* **YOUR ASSIGNMENT**: If a line of the data below holds the word "Sangri", list it.

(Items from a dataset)
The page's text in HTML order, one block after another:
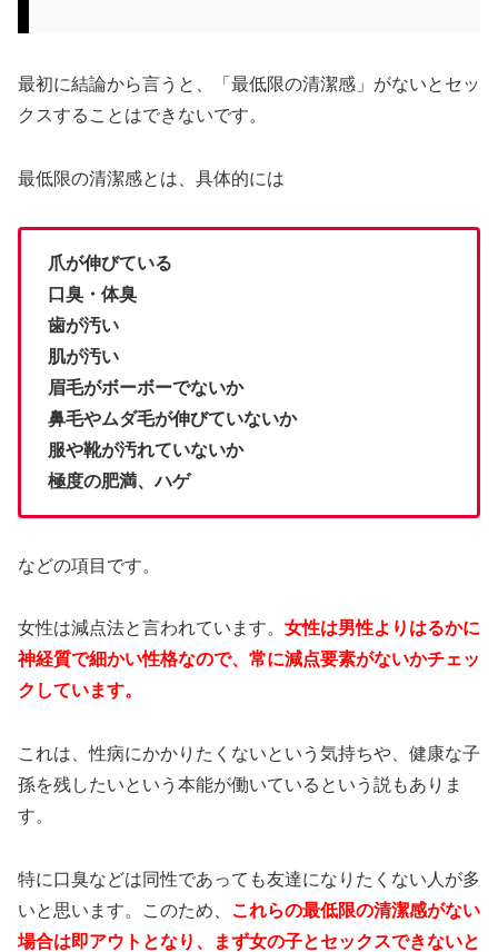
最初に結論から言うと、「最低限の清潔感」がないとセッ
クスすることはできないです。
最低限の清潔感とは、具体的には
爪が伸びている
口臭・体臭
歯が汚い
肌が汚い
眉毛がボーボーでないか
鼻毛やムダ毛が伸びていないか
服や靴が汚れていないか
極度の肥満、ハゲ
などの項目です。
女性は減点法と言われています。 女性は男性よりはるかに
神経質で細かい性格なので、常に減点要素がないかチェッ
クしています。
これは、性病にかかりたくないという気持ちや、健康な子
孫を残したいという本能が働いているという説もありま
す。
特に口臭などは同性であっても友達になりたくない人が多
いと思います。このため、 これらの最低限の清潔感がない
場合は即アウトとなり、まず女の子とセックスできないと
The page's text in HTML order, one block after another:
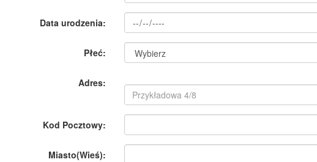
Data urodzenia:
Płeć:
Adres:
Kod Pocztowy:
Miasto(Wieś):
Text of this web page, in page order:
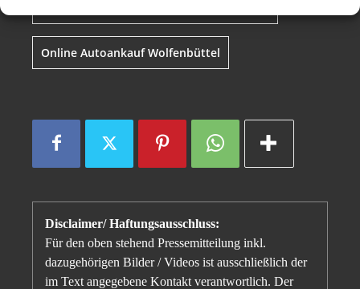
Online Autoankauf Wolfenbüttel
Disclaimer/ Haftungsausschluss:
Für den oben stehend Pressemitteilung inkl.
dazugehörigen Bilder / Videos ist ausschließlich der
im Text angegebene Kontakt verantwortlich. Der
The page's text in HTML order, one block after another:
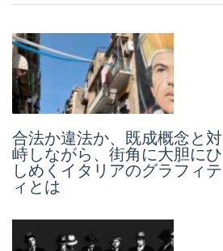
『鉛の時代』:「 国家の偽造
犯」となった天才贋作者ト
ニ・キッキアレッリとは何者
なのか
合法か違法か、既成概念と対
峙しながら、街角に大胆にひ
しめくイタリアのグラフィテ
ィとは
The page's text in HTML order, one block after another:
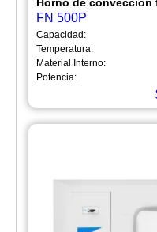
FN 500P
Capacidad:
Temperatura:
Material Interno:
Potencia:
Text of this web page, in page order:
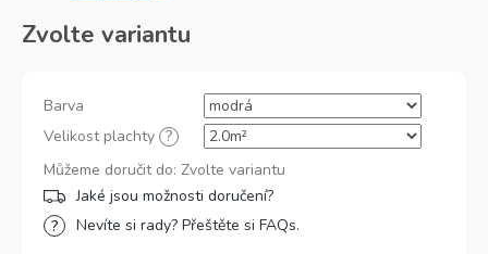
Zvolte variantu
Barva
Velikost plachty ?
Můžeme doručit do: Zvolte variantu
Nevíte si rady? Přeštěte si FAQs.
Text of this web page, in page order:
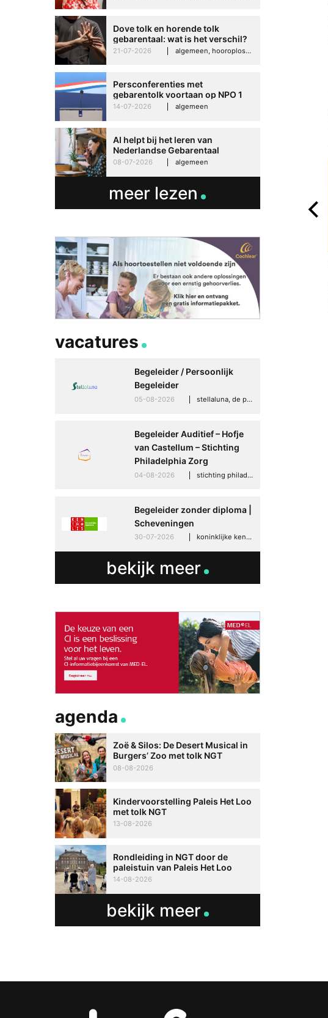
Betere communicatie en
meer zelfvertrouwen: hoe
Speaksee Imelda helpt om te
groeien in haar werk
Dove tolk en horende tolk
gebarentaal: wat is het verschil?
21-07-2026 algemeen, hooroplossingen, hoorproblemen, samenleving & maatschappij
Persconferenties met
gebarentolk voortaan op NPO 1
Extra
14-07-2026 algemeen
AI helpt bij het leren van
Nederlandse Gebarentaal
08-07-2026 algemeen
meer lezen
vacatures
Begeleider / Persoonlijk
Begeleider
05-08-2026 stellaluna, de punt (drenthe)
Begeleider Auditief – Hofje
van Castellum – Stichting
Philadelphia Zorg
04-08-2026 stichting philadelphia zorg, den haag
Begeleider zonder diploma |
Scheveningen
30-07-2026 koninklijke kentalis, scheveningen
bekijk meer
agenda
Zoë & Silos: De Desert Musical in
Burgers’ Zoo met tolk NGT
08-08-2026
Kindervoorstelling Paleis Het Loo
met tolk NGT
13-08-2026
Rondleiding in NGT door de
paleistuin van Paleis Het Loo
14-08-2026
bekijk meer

...

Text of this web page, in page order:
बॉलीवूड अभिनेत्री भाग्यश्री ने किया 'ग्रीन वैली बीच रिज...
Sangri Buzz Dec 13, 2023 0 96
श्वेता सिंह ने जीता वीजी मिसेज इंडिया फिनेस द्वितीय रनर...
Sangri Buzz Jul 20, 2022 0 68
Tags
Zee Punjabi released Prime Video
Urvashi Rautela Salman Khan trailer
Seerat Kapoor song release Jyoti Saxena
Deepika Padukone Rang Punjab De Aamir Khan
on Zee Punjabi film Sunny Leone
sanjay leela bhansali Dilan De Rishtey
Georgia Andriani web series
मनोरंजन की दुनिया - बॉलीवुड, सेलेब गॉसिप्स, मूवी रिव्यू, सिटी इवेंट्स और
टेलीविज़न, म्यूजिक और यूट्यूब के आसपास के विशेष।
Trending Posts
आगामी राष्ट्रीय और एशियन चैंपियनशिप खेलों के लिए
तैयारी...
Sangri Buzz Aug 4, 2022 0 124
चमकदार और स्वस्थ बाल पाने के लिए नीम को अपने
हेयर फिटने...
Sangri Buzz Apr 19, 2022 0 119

* **ANSWER BOX**:
Sangri Buzz Dec 13, 2023 0 96
Sangri Buzz Jul 20, 2022 0 68
Sangri Buzz Aug 4, 2022 0 124
Sangri Buzz Apr 19, 2022 0 119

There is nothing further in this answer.